__WORK ORDER__
Take each line of the entries below that contains "from" and copy it.

▼▼▼

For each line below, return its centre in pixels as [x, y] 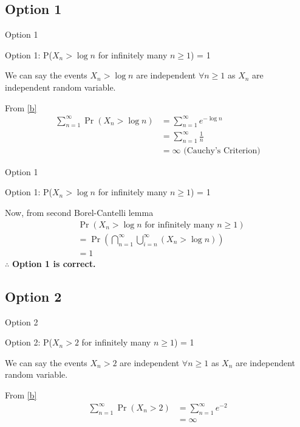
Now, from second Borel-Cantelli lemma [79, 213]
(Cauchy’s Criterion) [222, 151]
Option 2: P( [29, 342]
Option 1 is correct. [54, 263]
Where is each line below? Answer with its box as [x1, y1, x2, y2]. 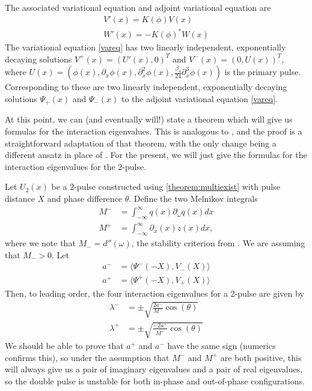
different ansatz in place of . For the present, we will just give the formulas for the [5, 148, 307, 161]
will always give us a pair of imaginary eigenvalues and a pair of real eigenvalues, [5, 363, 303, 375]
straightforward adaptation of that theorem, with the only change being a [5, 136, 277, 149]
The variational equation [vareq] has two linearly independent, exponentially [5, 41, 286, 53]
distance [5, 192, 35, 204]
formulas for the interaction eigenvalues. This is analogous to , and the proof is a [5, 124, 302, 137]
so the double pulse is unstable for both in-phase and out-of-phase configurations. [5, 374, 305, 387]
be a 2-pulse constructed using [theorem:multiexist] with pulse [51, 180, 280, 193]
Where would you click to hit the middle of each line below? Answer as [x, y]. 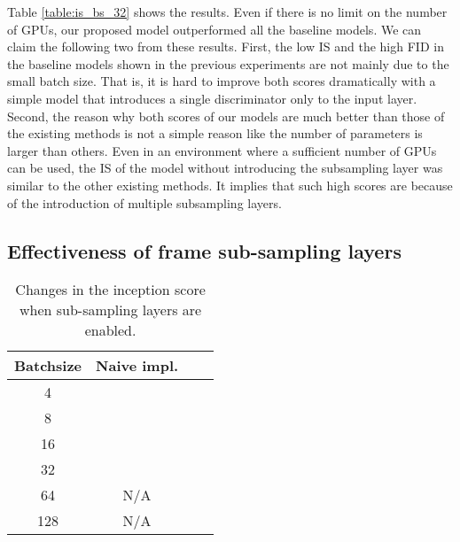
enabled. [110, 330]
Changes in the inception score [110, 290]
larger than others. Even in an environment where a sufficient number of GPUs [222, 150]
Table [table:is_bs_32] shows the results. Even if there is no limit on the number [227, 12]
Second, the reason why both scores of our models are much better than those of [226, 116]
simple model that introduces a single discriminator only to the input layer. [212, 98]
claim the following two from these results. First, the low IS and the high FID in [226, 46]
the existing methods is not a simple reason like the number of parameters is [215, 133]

▲▲▲
▼▼▼

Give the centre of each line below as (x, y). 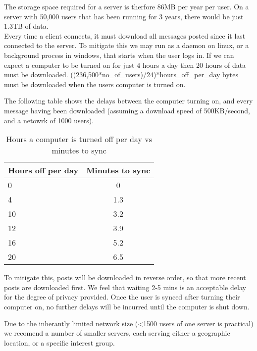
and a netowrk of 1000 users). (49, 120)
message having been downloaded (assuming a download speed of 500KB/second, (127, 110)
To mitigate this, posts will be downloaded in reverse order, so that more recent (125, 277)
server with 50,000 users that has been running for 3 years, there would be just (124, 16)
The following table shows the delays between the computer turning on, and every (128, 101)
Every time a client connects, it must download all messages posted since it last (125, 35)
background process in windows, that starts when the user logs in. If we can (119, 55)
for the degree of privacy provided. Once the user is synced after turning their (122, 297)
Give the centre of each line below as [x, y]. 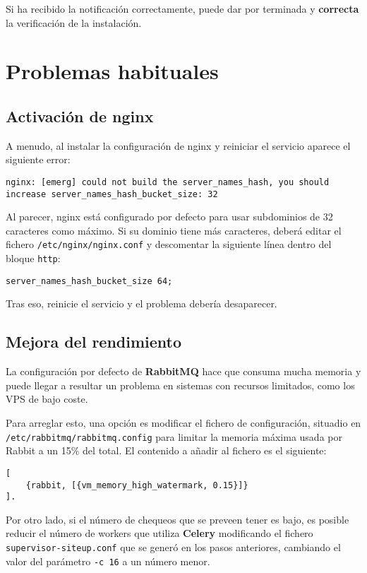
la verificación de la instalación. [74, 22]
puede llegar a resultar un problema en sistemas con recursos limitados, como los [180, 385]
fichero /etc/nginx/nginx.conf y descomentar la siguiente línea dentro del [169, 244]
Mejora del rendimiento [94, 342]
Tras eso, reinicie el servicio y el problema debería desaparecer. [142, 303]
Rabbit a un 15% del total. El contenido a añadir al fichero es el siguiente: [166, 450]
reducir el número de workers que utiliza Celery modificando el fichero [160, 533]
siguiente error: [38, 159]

▲▲▲

__ANSWER BOX__
Now, from second Borel-Cantelli lemma [79, 213]
claim the following two from these results. First, the low IS and the high FID in [226, 46]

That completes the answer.